In SOA, the center of the design should be the capability (managing lightbulbs). A service exposes that capability through a set of operations:
- locateLightbulbs
  - input (query parameters)
  - output (array of lightbulb identifiers that match the query parameters)
- queryLightbulbs
  - input (array of lightbulb idenitifers)
  - output (array of lightbulb states)
- setLightbulbs
  - input (array of lightbulb identifiers and state settings)
  - output (void or confirmation/fault)

One major distinction, here, is that you can manage multiple lightbulbs through this one service. The service has a unique URL. You identify the lightbulb(s) that you want to query or set as part of the content of the message.

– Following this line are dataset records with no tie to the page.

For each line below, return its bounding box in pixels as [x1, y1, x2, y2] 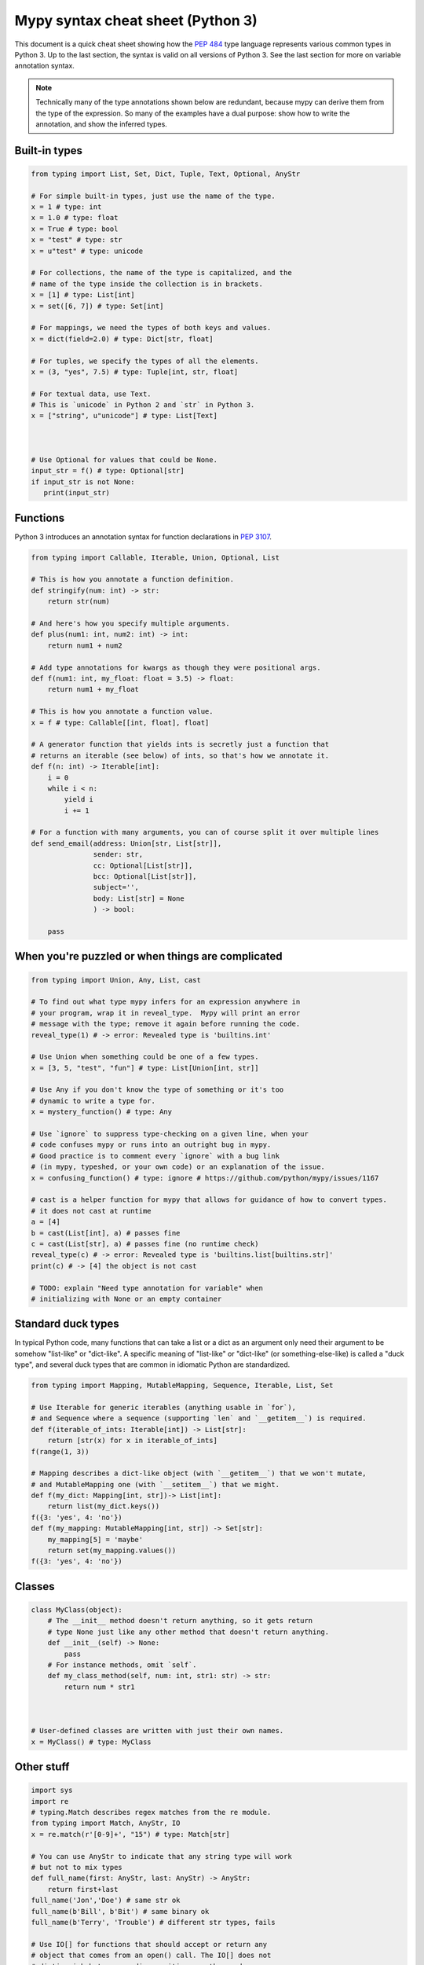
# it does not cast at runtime [31, 1207, 152, 1215]
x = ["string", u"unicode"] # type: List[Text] [31, 411, 217, 421]
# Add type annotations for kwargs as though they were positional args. [31, 663, 321, 672]
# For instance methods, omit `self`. [47, 1660, 197, 1669]
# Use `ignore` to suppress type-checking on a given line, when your [31, 1129, 309, 1139]
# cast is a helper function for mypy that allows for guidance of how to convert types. [31, 1196, 388, 1204]
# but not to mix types [31, 1863, 123, 1872]
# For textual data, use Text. [31, 389, 152, 399]

If you want to make it a RESTful service (e.g., apply the REST implementation pattern to this service), then the lightbulb identifier should be a URL, and once you have located a service, you should be able to GET and SET the lightbulb state using GET and PUT in addition to using the service API.

Anne

On 6/30/06, Mark Baker <[EMAIL PROTECTED]> wrote:

Lightbulbs! My favourite REST example. See for yourself;

http://www.markbaker.ca/2002/08/Rest/



> Using the REST approach, following your scheme one would define the resources:
> http://example.lightbulb.net/TurnOn
> http://example.lightbulb.net/TurnOff
> http://example.lightbulb.net/Dim
>
> and the light would be turned on, turned off and dimmed by HTTP/POSTing a message to each of the respective resources.
>
> An alternative scheme would be to have just one resource:
> http://example.lightbulb.net
> and include the name of the operation in the POSTed messages.
>
> Or one could HTTP/GET "queries" like http://example.lightbulb.net/TurnOn and http://example.lightbulb.net/Dim?Luminosity=.75.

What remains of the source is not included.